Directions - Could you restate word for word only the lines below from the one holding "NAPSNet Special Report" to the one holding "Is investing in a tokenized stock the same as", inclusive, and leave out the pictures?

Items from a data source -
------------------------------------------------------------
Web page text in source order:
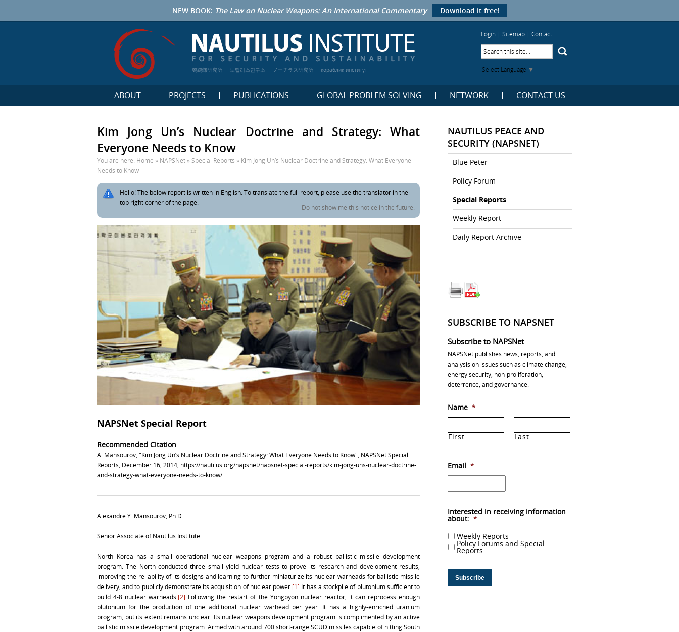
NEW BOOK: The Law on Nuclear Weapons: An International Commentary Download it free!
鹦鹉螺研究所 노틸러스연구소 ノーチラス研究所 кораблик институт
Login | Sitemap | Contact
Select Language ▼
ABOUT PROJECTS PUBLICATIONS GLOBAL PROBLEM SOLVING NETWORK CONTACT US
Kim Jong Un’s Nuclear Doctrine and Strategy: What
Everyone Needs to Know
You are here: Home » NAPSNet » Special Reports » Kim Jong Un’s Nuclear Doctrine and Strategy: What Everyone
Needs to Know
Hello! The below report is written in English. To translate the full report, please use the translator in the
top right corner of the page.
Do not show me this notice in the future.
NAPSNet Special Report
Recommended Citation
A. Mansourov, "Kim Jong Un’s Nuclear Doctrine and Strategy: What Everyone Needs to Know", NAPSNet Special
Reports, December 16, 2014, https://nautilus.org/napsnet/napsnet-special-reports/kim-jong-uns-nuclear-doctrine-
and-strategy-what-everyone-needs-to-know/
Alexandre Y. Mansourov, Ph.D.
Senior Associate of Nautilus Institute
North Korea has a small operational nuclear weapons program and a robust ballistic missile development
program. The North conducted three small yield nuclear tests to prove its research and development results,
improving the reliability of its designs and learning to further miniaturize its nuclear warheads for ballistic missile
delivery, and to publicly demonstrate its acquisition of nuclear power.[1] It has a stockpile of plutonium sufficient to
build 4-8 nuclear warheads.[2] Following the restart of the Yongbyon nuclear reactor, it can reprocess enough
plutonium for the production of one additional nuclear warhead per year. It has a highly-enriched uranium
program, but its extent remains unclear. Its nuclear weapons development program is complimented by an active
ballistic missile development program. Armed with around 700 short-range SCUD missiles capable of hitting South
NAUTILUS PEACE AND
SECURITY (NAPSNET)
Blue Peter
Policy Forum
Special Reports
Weekly Report
Daily Report Archive
SUBSCRIBE TO NAPSNET
Subscribe to NAPSNet
NAPSNet publishes news, reports, and
analysis on issues such as climate change,
energy security, non-proliferation,
deterrence, and governance.
Name *
First Last
Email *
Interested in receiving information
about: *
Weekly Reports
Policy Forums and Special
Reports
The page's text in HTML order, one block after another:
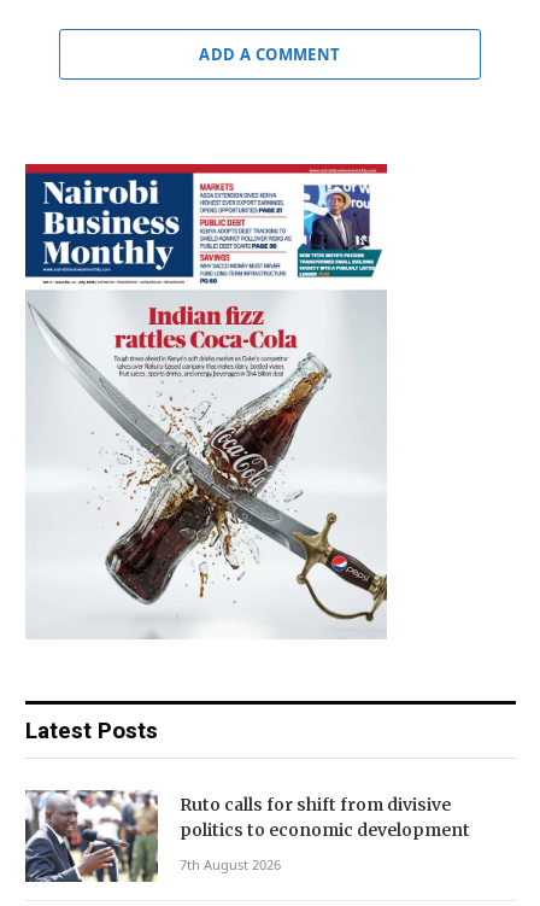
ADD A COMMENT
Latest Posts
Ruto calls for shift from divisive
politics to economic development
7th August 2026
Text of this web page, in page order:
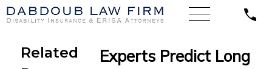
Experts Predict Long
Related
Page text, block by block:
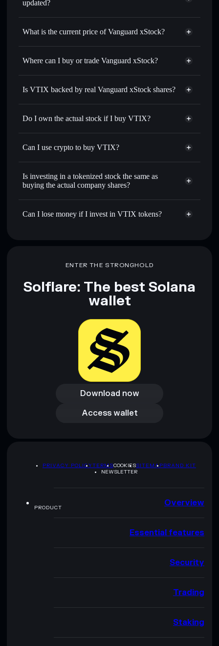
updated?
Vanguard xStock
What is the current price of Vanguard xStock?
Vanguard xStock
$382.410
Where can I buy or trade Vanguard xStock?
Is VTIX backed by real Vanguard xStock shares?
Do I own the actual stock if I buy VTIX?
Can I use crypto to buy VTIX?
Is investing in a tokenized stock the same as
buying the actual company shares?
Can I lose money if I invest in VTIX tokens?
ENTER THE STRONGHOLD
Solflare: The best Solana
wallet
Download now
Download now
Access wallet
Access wallet
PRIVACY POLICYTERMSCOOKIESSITEMAPBRAND KIT
NEWSLETTER
PRODUCT Overview
Essential features
Security
Trading
Staking
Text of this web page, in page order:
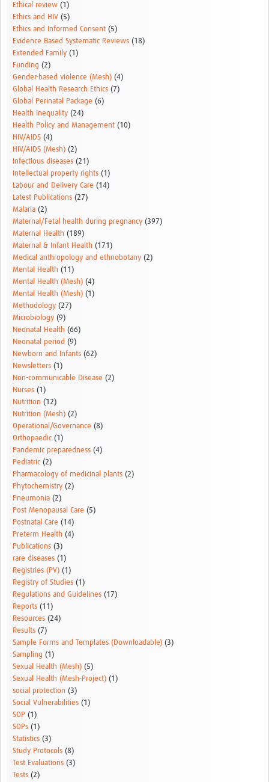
------------------------------------------------------------
Answer to the exercise -
NAPSNet Special Report
Recommended Citation
A. Mansourov, "Kim Jong Un’s Nuclear Doctrine and Strategy: What Everyone Needs to Know", NAPSNet Special
Reports, December 16, 2014, https://nautilus.org/napsnet/napsnet-special-reports/kim-jong-uns-nuclear-doctrine-
and-strategy-what-everyone-needs-to-know/
Alexandre Y. Mansourov, Ph.D.
Senior Associate of Nautilus Institute
North Korea has a small operational nuclear weapons program and a robust ballistic missile development
program. The North conducted three small yield nuclear tests to prove its research and development results,
improving the reliability of its designs and learning to further miniaturize its nuclear warheads for ballistic missile
delivery, and to publicly demonstrate its acquisition of nuclear power.[1] It has a stockpile of plutonium sufficient to
build 4-8 nuclear warheads.[2] Following the restart of the Yongbyon nuclear reactor, it can reprocess enough
plutonium for the production of one additional nuclear warhead per year. It has a highly-enriched uranium
program, but its extent remains unclear. Its nuclear weapons development program is complimented by an active
ballistic missile development program. Armed with around 700 short-range SCUD missiles capable of hitting South
NAUTILUS PEACE AND
SECURITY (NAPSNET)
Blue Peter
Policy Forum
Special Reports
Weekly Report
Daily Report Archive
SUBSCRIBE TO NAPSNET
Subscribe to NAPSNet
NAPSNet publishes news, reports, and
analysis on issues such as climate change,
energy security, non-proliferation,
deterrence, and governance.
Name *
First Last
Email *
Interested in receiving information
about: *
Weekly Reports
Policy Forums and Special
Reports
The page's text in HTML order, one block after another:
ADD A COMMENT
Latest Posts
Ruto calls for shift from divisive
politics to economic development
7th August 2026
Text of this web page, in page order:
Experts Predict Long
Related
Page text, block by block:
updated?
Vanguard xStock
What is the current price of Vanguard xStock?
Vanguard xStock
$382.410
Where can I buy or trade Vanguard xStock?
Is VTIX backed by real Vanguard xStock shares?
Do I own the actual stock if I buy VTIX?
Can I use crypto to buy VTIX?
Is investing in a tokenized stock the same as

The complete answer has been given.